The equation created by the linear model:
\(\widehat{score}=-7.13+1.09\times prediction\)
A 95% confidence interval for this model:
\(CI=b\pm{t}^{*}_{df}\times SE_{b}\)
\(CI=1.09\pm 1.979\times 0.03546\)
\(CI=\left(1.02,1.16\right)\)
This confidence interval indicates that we are 95% confident that with each point increase in the prediction, the actual score is predicted to increase on average by 1.02 to 1.16 points.
It’s pretty clear from this analysis, that we can reject the null hypothesis.
Next, I circled back, knowing that I had imputed some values which may be assisting the quality of this model. I wanted to look at that breakdown and then remove the imputed values and create a new model.
pf <-data.frame(holdout, pred_ranger[["predictions"]])
pf$Imputed <- as.factor(pf$Imputed)
ggplot(pf,
aes_string(x = "pred_ranger...predictions...",
y = course,
color = "Imputed")) + geom_point()
pf <- filter(pf, Imputed == 0)
m_real <- lm(pf[[course]] ~ pf$pred_ranger...predictions...)
plot(pf$pred_ranger...predictions..., pf[[course]])
abline(m_real)
summary(m_real)
##
## Call:
## lm(formula = pf[[course]] ~ pf$pred_ranger...predictions...)
##
## Residuals:
## Min 1Q Median 3Q Max
## -13.0429 -4.1705 -0.4948 4.3954 12.6548
##
## Coefficients:
## Estimate Std. Error t value Pr(>|t|)
## (Intercept) -12.90104 4.62861 -2.787 0.00675 **
## pf$pred_ranger...predictions... 1.16584 0.06075 19.192 < 2e-16 ***
## ---
## Signif. codes: 0 '***' 0.001 '**' 0.01 '*' 0.05 '.' 0.1 ' ' 1
##
## Residual standard error: 5.781 on 74 degrees of freedom
## Multiple R-squared: 0.8327, Adjusted R-squared: 0.8304
## F-statistic: 368.3 on 1 and 74 DF, p-value: < 2.2e-16
Looking quickly at the statistical output of my model, I stated the null and alternative hypotheses.
\(H_0:\) the true linear model has slope zero.
\(H_A:\) the true linear model has slope different than zero. The Ranger predictions are predictive of course scores.
The equation created by the linear model:
\(\widehat{score}=-12.9+1.166\times prediction\)
A 95% confidence interval for this model:
\(CI=b\pm{t}^{*}_{df}\times SE_{b}\)
\(CI=1.166\pm 1.99\times 0.06075\)
\(CI=\left(1.05,1.29\right)\)
This confidence interval indicates that we are 95% confident that with each point increase in the prediction, the actual score is predicted to increase on average by 1.05 to 1.29 points.

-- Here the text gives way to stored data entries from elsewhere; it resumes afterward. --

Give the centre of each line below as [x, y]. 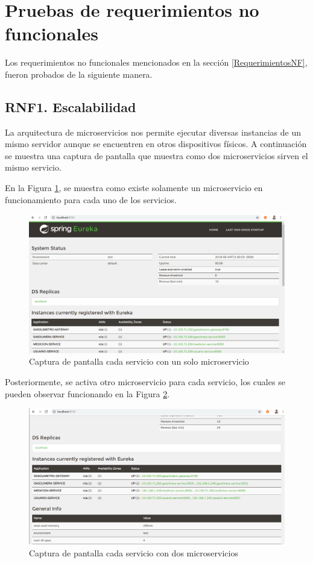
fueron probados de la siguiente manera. [79, 74]
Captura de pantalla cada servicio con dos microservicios [134, 552]
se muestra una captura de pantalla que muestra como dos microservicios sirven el [156, 155]
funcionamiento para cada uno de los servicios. [91, 199]
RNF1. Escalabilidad [71, 106]
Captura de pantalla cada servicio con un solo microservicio [139, 361]
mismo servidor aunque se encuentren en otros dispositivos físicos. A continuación [156, 144]
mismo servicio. [33, 167]
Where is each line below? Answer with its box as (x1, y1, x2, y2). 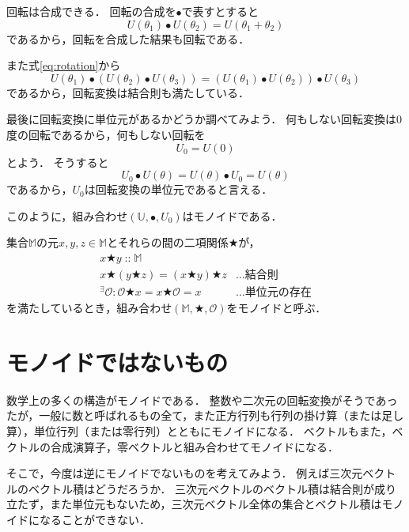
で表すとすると (181, 3, 259, 19)
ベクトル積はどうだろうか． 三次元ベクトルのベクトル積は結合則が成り (28, 480, 397, 496)
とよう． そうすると (6, 153, 109, 170)
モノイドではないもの (6, 345, 229, 378)
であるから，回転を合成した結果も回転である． (6, 30, 250, 47)
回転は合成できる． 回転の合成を (6, 3, 176, 19)
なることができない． (39, 511, 150, 527)
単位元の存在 (244, 287, 312, 299)
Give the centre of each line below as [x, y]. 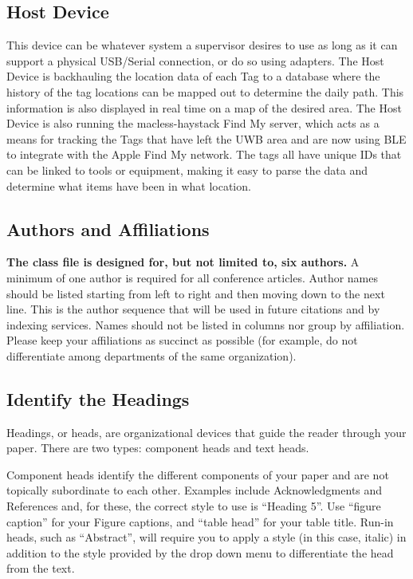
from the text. [41, 568]
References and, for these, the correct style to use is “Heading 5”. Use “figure [194, 506]
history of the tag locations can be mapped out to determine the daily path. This [205, 91]
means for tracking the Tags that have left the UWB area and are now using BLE [206, 138]
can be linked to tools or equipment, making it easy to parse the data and [187, 169]
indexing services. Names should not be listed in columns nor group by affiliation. [206, 324]
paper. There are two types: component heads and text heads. [158, 448]
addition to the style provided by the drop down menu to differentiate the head [200, 552]
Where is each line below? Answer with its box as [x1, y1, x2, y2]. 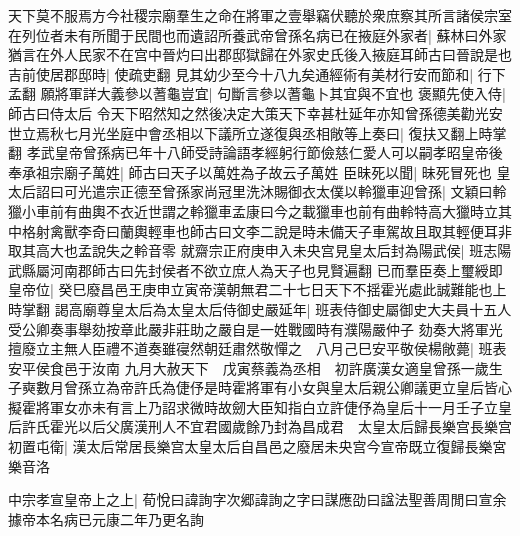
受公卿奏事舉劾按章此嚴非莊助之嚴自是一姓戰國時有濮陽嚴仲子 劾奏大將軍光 [8, 318, 503, 339]
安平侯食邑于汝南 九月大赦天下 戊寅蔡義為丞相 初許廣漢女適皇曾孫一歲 [8, 357, 489, 378]
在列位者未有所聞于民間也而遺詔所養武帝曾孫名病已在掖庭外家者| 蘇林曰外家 [8, 24, 507, 45]
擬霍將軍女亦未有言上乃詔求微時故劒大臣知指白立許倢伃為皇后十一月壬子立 [8, 396, 498, 417]
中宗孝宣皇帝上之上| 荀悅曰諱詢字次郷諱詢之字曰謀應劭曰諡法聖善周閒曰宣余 [8, 489, 507, 510]
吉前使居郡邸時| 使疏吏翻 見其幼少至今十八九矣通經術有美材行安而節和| [8, 63, 474, 84]
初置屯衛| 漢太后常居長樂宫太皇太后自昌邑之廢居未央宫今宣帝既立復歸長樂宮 [8, 436, 507, 457]
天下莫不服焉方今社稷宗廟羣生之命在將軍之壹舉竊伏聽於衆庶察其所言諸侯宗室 [8, 5, 512, 25]
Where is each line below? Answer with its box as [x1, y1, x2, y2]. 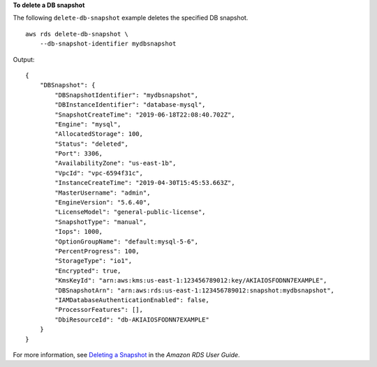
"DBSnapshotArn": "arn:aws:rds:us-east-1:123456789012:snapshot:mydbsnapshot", [54, 286, 335, 294]
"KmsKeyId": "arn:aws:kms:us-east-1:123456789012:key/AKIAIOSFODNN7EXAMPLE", [54, 276, 327, 285]
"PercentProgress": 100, [54, 247, 140, 255]
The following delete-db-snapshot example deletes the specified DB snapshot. [13, 14, 249, 22]
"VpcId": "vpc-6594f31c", [54, 169, 143, 177]
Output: [13, 55, 35, 63]
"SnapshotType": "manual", [54, 218, 147, 226]
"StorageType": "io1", [54, 257, 133, 265]
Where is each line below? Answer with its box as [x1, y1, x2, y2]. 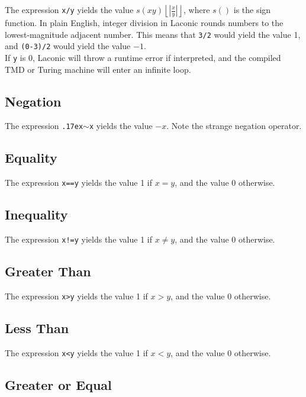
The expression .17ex [5, 120, 83, 132]
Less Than [5, 318, 69, 337]
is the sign [233, 4, 271, 15]
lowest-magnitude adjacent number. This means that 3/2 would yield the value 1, [5, 28, 301, 40]
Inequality [5, 205, 68, 224]
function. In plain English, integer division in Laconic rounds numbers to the [5, 17, 284, 28]
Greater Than [5, 262, 91, 280]
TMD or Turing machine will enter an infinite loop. [5, 63, 191, 75]
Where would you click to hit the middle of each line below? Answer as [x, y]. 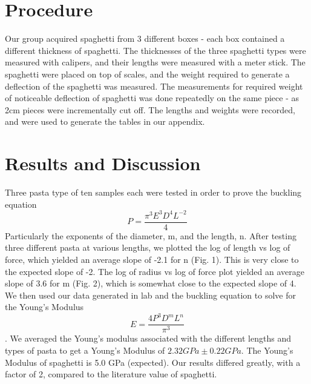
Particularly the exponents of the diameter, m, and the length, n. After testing [151, 235]
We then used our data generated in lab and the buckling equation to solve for [150, 295]
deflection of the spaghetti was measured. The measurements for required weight [154, 86]
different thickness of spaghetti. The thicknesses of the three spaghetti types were [155, 50]
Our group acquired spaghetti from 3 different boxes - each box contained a [145, 38]
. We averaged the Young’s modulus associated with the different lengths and [148, 338]
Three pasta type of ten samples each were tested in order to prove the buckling [153, 192]
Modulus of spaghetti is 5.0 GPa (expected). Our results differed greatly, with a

It’s pretty clear from this analysis, that we can reject the null hypothesis.
This was a super fun project to work on, but I really wish I had MORE DATA POINTS! While this predictor does a decent job for courses with lots of data points, such as geometry (the course used in this example), the reliability obviously decreases significantly when you try it out on college courses, for which there is much less data. I’d love to keep the data I have and add to it each year so that I can build up a more robust predictor. I’d also like to add in professor data if possible, because I imagine that would make a difference as well.